Doha - In its first year as a Diamond League event, in 2010, the Doha Grand Prix entertained seven new meeting records. If the wind had blown in legal speed, these records could have been eight with the addition of Asafa Powell’s effort in the 100m.

The 2010 event program didn’t include men’s pole vault, thus the second oldest meeting record remained intact. The record still belongs to one of the greatest track and field athletes the world has ever seen, the legendary Sergey Bubka and it was set in 1998 one year after the Ukrainian’s last World title.

Current IAAF vice president and member of IOC, Bubka may still own the pole vault best ever marks both indoors (6.15) and outdoors (6.14), but the meeting records he once possessed have started to fade away.

Out of the 14 Samsung Diamond League meetings included in the 2011 circuit the 1998 Olympic Champion still owns only four records; in Doha, Rome, Paris and Brussels (co-holder) with his Qatar heroics being the most recent and the easiest to be erased from the records books.

The presence of newly crowned European Indoor Champion Renaud Lavillenie at the 2011 SDL in Doha will surely set the 5.80 Bubka’s meeting record under serious threat. The Frenchman who combined his winter victory in Paris with a 6.03 leap, which put him third at the all time list, recently stated that Bubka’s world records are not beyond reach and in Doha he will have the chance to unleash the first wave of his attack.  

Thompson, Jackson and Reese flirting with the record

Although in this year’s edition the 100m dash is not included in the Diamond League race program in Doha, Olympic silver medalist Richard Thompson will take his place on the starting blocks. The second fastest man behind Usain Bolt at the 2008 Olympic Games will seek for an improvement of his personal best, 9.89, which was set in Bird’s Nest in 2008.

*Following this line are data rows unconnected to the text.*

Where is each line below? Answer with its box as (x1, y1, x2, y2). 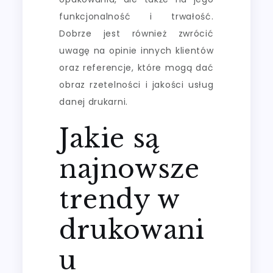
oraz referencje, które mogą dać (59, 61, 214, 74)
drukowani (59, 213, 205, 246)
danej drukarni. (59, 95, 128, 108)
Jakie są (59, 122, 160, 154)
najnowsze (59, 152, 200, 185)
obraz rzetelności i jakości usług (59, 78, 214, 91)
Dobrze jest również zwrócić (59, 27, 214, 40)
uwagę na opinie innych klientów (59, 44, 214, 57)

For US 400m hurdler Bershawn Jackson the meeting record (48.29 by Samuel Matete - 1999) looks pretty close. The 2005 World Champion is the second fastest athlete of all time and only one of the three hurdlers in the history of the event who have run at least two races under 47.35, along with Edwin Moses and Kevin Young.

Former basketball player Brittney Reese is leading women’s long jump roster and will surely aim for her first jump beyond 7 metres in Doha, after a 6.99 effort in 1999. The third all time ranked US long jumper has already bumped up in this year’s No 1 spot after a 6.83 jump in Walnut California on April 16.